PROBLEM TO WORK ON: In the records below, find the line containing "Run::time, [148, 126]" and the line containing "Referenced by Gui::keyboard(), main(), and"; please repeat exactly the lines from one to the other, both included, and nothing more.

=== DATA LISTING ===

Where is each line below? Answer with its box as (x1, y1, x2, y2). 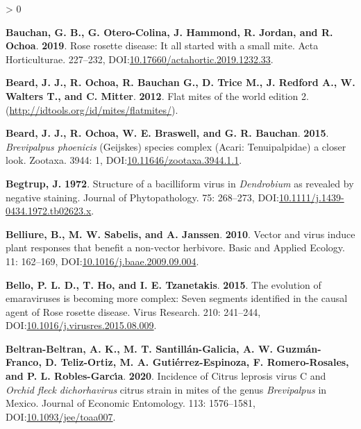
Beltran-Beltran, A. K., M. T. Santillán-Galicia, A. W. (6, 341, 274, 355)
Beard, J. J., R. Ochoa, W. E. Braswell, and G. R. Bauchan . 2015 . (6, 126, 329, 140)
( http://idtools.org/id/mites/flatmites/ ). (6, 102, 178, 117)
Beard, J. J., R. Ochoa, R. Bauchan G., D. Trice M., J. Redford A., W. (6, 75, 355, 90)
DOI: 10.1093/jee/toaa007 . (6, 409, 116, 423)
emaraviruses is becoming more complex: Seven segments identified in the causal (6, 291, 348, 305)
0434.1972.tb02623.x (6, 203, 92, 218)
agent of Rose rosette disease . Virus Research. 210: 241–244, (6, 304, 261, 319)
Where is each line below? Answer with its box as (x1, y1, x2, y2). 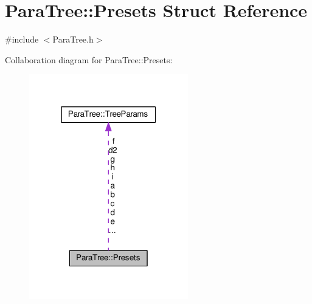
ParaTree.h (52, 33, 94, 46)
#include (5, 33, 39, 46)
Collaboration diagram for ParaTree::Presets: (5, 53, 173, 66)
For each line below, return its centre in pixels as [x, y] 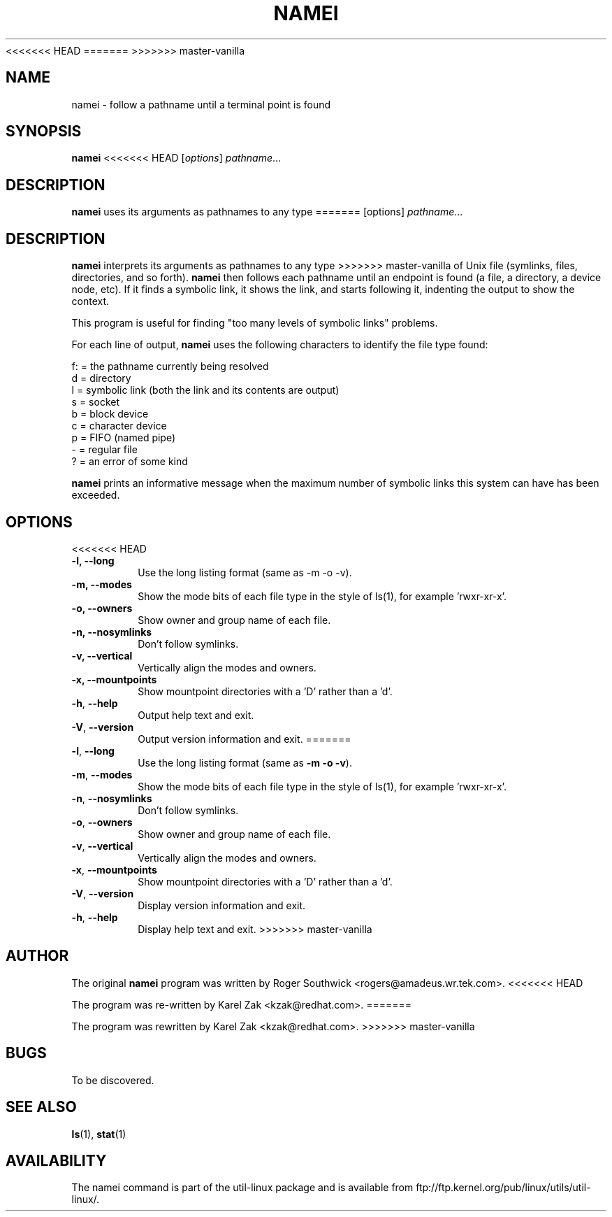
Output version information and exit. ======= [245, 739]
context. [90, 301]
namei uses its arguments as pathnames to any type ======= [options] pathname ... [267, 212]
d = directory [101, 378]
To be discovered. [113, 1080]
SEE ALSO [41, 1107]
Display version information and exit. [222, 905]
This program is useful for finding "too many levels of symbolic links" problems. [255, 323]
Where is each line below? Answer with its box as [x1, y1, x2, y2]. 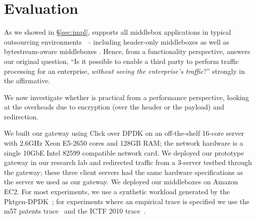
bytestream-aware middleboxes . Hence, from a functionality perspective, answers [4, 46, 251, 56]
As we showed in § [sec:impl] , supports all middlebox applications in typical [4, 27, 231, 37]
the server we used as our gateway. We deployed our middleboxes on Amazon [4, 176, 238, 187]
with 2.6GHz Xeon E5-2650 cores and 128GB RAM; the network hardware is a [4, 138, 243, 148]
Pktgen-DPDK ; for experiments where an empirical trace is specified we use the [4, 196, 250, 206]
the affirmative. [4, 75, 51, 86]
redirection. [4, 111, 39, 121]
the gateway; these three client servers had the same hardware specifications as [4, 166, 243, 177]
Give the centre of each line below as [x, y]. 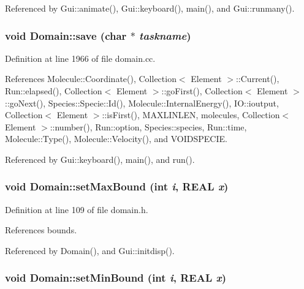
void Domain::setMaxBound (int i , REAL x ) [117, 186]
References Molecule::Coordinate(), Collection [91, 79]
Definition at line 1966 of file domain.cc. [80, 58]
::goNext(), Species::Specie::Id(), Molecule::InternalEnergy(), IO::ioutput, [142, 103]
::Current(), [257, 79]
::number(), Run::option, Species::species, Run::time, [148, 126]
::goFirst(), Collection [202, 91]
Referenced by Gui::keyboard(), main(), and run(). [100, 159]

===
=== DATA LISTING ===

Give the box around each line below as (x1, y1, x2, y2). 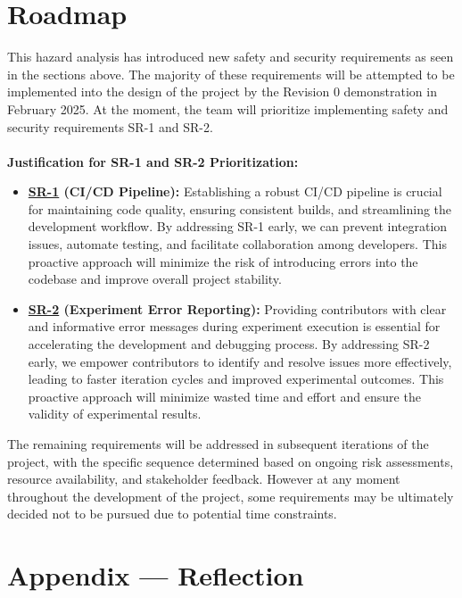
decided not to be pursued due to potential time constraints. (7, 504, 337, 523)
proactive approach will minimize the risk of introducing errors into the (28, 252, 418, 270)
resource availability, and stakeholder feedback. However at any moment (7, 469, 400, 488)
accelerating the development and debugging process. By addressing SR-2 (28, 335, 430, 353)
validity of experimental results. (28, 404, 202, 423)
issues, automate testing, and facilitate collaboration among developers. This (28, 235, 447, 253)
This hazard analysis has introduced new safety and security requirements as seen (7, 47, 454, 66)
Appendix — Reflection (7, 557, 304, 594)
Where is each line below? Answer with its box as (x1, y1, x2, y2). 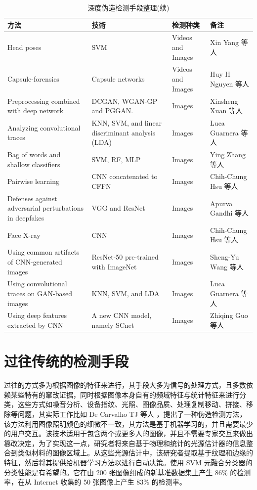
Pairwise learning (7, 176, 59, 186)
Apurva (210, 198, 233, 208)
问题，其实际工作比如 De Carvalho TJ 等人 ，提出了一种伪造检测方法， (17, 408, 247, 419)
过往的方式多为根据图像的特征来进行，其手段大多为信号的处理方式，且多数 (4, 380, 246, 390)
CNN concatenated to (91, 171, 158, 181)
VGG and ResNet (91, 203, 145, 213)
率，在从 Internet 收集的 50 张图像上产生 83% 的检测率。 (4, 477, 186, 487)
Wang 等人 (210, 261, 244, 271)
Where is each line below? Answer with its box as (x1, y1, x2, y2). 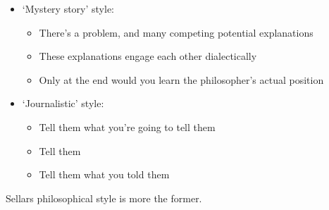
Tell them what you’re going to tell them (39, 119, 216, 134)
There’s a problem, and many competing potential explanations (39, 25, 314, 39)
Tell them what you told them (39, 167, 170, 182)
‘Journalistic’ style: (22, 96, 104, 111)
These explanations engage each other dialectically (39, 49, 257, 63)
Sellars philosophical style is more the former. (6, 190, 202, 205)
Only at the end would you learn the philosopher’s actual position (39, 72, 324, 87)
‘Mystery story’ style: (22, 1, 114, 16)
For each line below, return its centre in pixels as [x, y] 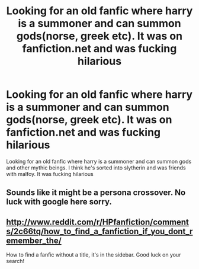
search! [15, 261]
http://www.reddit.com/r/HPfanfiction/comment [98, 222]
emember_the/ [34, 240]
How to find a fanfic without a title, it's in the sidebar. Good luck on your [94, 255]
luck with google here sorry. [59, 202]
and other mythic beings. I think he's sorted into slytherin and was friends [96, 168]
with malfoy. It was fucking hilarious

===
=== DATA LISTING ===

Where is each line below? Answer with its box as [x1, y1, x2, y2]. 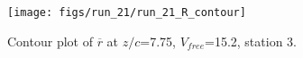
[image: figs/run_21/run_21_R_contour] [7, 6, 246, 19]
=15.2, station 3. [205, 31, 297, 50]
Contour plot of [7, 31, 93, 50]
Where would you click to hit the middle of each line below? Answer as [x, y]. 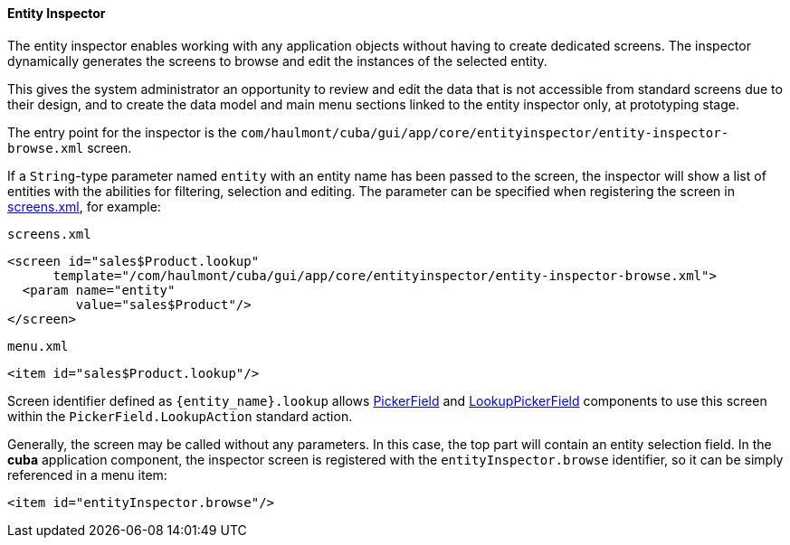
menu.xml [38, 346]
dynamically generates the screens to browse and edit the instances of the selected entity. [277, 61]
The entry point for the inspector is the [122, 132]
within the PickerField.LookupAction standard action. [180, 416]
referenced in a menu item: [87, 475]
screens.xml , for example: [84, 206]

===

ANSWER BELOW:
::number(), Run::option, Species::species, Run::time, [148, 126]
::goFirst(), Collection [202, 91]
Referenced by Gui::keyboard(), main(), and run(). [100, 159]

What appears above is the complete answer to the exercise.